Terkait dengan prinsip dan karakteristik PMR, Fauzi (2002), mengemukakan adanya lima langkah kegiatan inti dalam pembelajaran matematika realistik, yaitu:   (1) Memahami masalah kontekstual, (2) Menjelaskan masalah kontekstual, (3) Menyelesaikan masalah kontekstual, (4) Membandingkan jawaban dan (5) Menarik kesimpulan.  Menjelaskan masalah kontekstual seperti dikemukakan Fauzi (2002), itu masih termasuk kedalam langkah memahami masalah kontekstual. Oleh karena itu dengan mengacu pada pendapat Gravemeijer (1994:93-94), Soedjadi (2001a:3-4), Fauzi (2002) dan memperhatikan pengertian, prinsip utama serta karakteristik PMR, sebagaimana dikemukakan di atas, maka langkah-langkah kegiatan pembelajaran inti PMR yang digunakan dalam penelitian ini terdiri atas empat langkah, yaitu: memahami masalah kontekstual, mendeskripsikan dan menyelesaikan masalah kontekstual, membandingkan dan mendiskusikan jawaban dan menarik kesimpulan.

II. PRAKTEK PEMBELAJARAN PMRI DI SMP NEGERI 37 OKU


Observasi ini saya laksanakan sebagai tugas mata kuliah Pendidikan matematika Realistik yang di ajarkan oleh Prof. Dr. Zulkardi M.I.Komp.M.Sc. Kami diminta untuk membuat lesson (Perangkat Pembelajaran PMRI) dan di praktekkan di sebuah sekolah yang kami kunjungi. Kebetulan saya melakukannya di SMP tempat saya mengajar Yaitu di SMP Negeri 37 Kabupaten Ogan Komering Ulu..
Materi yang saya pilih yaitu “ Penjumlahan dan perkalian Suku Aljabar”. Materi ini di ajarkan pada kelas VIII,   Mengapa saya mengambil materi ini?
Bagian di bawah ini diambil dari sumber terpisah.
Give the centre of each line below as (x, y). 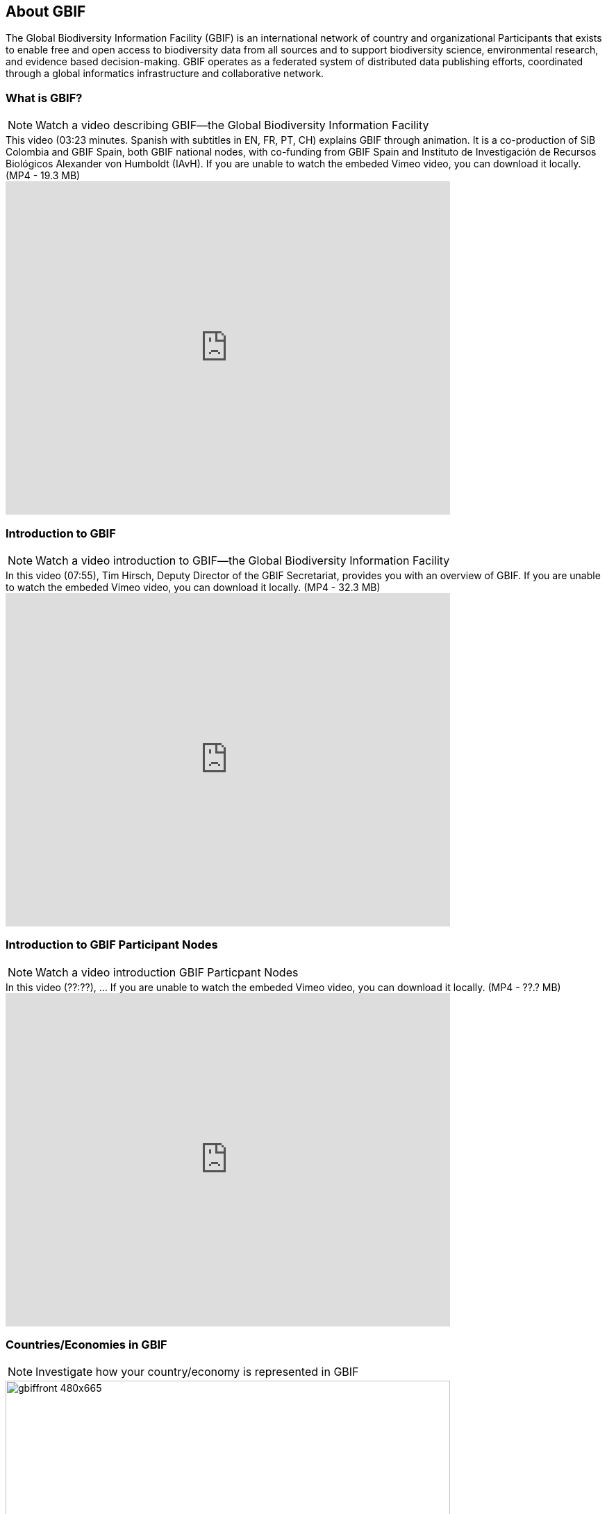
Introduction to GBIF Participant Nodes (112, 945)
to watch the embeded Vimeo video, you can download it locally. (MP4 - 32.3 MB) (193, 587)
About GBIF (46, 11)
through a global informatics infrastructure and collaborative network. (165, 74)
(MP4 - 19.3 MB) (43, 176)
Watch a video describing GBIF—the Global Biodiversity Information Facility (232, 125)
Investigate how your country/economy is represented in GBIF (197, 1372)
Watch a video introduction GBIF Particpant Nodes (167, 972)

Dari pengalaman saya dan beberapa  guru matematika yang tergabung dalam MGMP matematika sekolah dikabupaten OKU pada umumnya mereka mengatakan anak-anak tersebut  mengalami kesulitan apabila ketemu soal yang menyangkut konsep penjumlahan dan perkalian bentuk aljabar. Begitupun hal yang saya temui di kelas IX saat  membahas soal-soal yang menyangkut konsep penjumlahan dan perkalian bentuk aljabar. Pada materi ini siswa masih kesulitan memahami konsepnya karena selama ini pembelajaran yang dilakukan masih memakai gaya lama. Menurut Soejadi (2000:1) Pembelajaran matematika di sekolah masih mengikuti kebiasaan dengan urutan diterangkan di berikan contoh dan diberikan latihan.
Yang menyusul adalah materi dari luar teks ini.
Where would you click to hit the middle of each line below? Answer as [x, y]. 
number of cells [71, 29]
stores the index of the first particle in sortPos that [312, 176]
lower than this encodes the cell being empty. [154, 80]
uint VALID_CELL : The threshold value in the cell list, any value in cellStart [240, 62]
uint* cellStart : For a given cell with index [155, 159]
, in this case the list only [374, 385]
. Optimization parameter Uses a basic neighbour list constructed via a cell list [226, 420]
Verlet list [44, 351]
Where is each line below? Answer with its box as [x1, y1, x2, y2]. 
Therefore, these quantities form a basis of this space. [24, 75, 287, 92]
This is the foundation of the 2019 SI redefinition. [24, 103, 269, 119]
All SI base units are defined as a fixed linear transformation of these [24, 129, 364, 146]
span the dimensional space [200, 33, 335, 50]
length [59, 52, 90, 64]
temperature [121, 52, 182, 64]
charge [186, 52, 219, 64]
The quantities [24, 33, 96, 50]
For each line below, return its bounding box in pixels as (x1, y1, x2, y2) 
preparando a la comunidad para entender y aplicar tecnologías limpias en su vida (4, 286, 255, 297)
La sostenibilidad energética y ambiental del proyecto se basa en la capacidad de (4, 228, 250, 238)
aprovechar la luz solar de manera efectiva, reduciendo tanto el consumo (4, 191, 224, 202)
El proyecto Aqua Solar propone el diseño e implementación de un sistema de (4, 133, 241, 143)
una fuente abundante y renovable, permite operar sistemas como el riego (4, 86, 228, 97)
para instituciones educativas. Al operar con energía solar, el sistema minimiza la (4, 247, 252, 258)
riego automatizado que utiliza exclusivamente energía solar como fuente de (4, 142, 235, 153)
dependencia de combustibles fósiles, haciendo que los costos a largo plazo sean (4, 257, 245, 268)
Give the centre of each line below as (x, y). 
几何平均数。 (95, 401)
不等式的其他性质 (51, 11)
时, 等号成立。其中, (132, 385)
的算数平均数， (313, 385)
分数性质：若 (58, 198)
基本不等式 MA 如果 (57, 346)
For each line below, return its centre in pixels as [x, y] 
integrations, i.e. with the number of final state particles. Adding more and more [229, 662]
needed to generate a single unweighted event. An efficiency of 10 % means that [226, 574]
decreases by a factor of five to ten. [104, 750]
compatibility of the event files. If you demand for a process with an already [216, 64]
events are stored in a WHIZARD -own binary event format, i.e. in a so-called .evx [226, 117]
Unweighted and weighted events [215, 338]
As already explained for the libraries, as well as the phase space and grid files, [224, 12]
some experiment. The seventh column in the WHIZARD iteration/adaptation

Itulah sebabnya saya tertarik untuk memilih materi ini  yang diajarkan dengan menggunakan pendekatan PMRI, dimana anak-anak diajak belajar dengan menggunakan benda yang konkret.. Ternyata anak-anak tersebut sangat antusias dan senang sekali sebab mereka tidak langsung disuguhi dengan angka-angka dan rumus-rumus yang langsung jadi. Semua mereka dapatkan sendiri melalui proses pembelajaran diskusi mereka dan akhirnya menarik kesimpulan dari apa yang didiskusikanya..
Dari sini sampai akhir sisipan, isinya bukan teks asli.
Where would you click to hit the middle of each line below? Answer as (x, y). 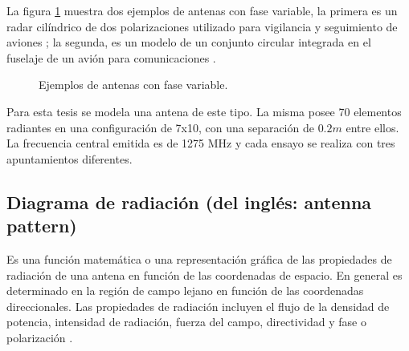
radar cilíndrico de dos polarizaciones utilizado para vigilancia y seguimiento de (202, 26)
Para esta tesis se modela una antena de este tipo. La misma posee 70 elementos (204, 111)
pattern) (42, 226)
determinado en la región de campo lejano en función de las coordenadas (185, 290)
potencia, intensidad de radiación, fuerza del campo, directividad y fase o (186, 322)
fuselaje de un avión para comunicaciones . (111, 57)
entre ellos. (372, 127)
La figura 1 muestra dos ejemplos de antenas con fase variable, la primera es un (202, 10)
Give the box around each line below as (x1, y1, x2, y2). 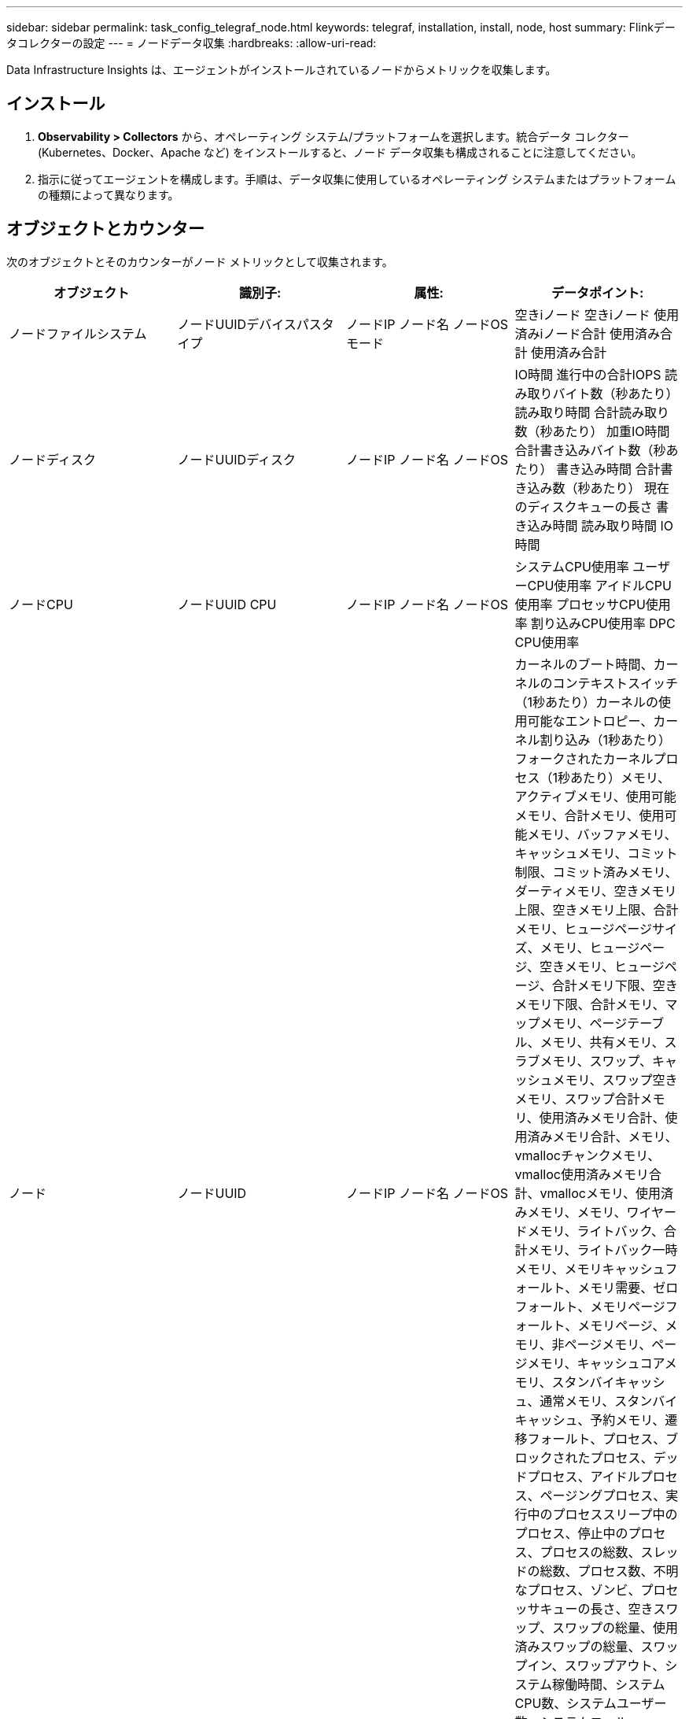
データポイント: (551, 284, 644, 301)
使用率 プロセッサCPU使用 (514, 596, 671, 612)
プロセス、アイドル (527, 1468, 640, 1484)
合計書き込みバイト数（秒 (514, 442, 666, 458)
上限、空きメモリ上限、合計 (514, 901, 679, 918)
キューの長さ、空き (540, 1600, 654, 1617)
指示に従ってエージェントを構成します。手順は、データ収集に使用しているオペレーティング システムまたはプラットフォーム (38, 172, 676, 186)
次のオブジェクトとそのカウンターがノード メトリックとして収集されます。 (6, 254, 393, 268)

Untuk tugas mata kuliah ini karena waktunya pada semester genab dan siswa sedang melaksanakan semesteran maka saya mengambil sample beberapa orang saja dalam satu kelas yaitu kelas VIII B dan hanya satu kali pertemuan maka saya ambil yang sederhana saja. Tapi seandainya pengajaran ini kelak dipraktekkan dengan sebenarnya , mungkin banyak sekali manfaatnya bagi siswa, selain mereka belajar matematika menyenangkan, ingatan mereka tentang konsep penjumlahan dan perkalian bentuk aljabar ini juga juga akan bertahan lama sebab biasanya apabila pembelajaran itu dikaitkan dengan benda koonkret ia akan sangat melekat di ingatan siswa dan itu akan bertahan lama. 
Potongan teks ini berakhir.